What to do: What are the lines, copied exactly, from the one containing "alterada significativamente por un implante" through the last line of the records below, both included?

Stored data
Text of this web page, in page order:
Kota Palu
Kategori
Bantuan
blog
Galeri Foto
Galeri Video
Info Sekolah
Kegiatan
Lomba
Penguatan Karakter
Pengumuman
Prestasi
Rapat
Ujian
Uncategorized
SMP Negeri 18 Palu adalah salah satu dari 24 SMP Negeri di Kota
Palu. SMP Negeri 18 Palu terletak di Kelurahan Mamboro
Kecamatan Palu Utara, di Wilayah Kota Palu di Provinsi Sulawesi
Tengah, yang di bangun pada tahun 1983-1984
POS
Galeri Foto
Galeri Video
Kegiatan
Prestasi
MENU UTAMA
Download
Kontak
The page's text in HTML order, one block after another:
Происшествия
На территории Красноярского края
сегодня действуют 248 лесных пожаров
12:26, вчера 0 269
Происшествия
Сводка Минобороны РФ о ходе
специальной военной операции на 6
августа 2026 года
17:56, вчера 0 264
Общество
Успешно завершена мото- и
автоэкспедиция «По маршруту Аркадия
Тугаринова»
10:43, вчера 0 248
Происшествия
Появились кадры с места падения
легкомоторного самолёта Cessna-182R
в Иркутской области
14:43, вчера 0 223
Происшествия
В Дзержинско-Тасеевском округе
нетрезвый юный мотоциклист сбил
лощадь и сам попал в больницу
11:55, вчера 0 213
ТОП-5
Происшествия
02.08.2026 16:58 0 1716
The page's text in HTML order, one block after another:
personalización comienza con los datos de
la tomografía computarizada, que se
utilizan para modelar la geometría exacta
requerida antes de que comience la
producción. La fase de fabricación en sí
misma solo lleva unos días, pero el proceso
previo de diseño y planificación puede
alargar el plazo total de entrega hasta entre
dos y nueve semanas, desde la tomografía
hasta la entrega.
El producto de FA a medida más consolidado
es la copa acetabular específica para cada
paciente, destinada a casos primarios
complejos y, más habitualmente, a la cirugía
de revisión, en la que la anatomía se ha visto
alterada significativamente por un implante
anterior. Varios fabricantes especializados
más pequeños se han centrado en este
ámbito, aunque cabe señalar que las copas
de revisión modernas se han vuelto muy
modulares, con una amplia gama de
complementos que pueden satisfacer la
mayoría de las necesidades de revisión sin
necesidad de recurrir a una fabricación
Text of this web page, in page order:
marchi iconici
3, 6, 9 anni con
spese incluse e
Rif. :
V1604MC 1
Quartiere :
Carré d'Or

Answer:
alterada significativamente por un implante
anterior. Varios fabricantes especializados
más pequeños se han centrado en este
ámbito, aunque cabe señalar que las copas
de revisión modernas se han vuelto muy
modulares, con una amplia gama de
complementos que pueden satisfacer la
mayoría de las necesidades de revisión sin
necesidad de recurrir a una fabricación
Text of this web page, in page order:
marchi iconici
3, 6, 9 anni con
spese incluse e
Rif. :
V1604MC 1
Quartiere :
Carré d'Or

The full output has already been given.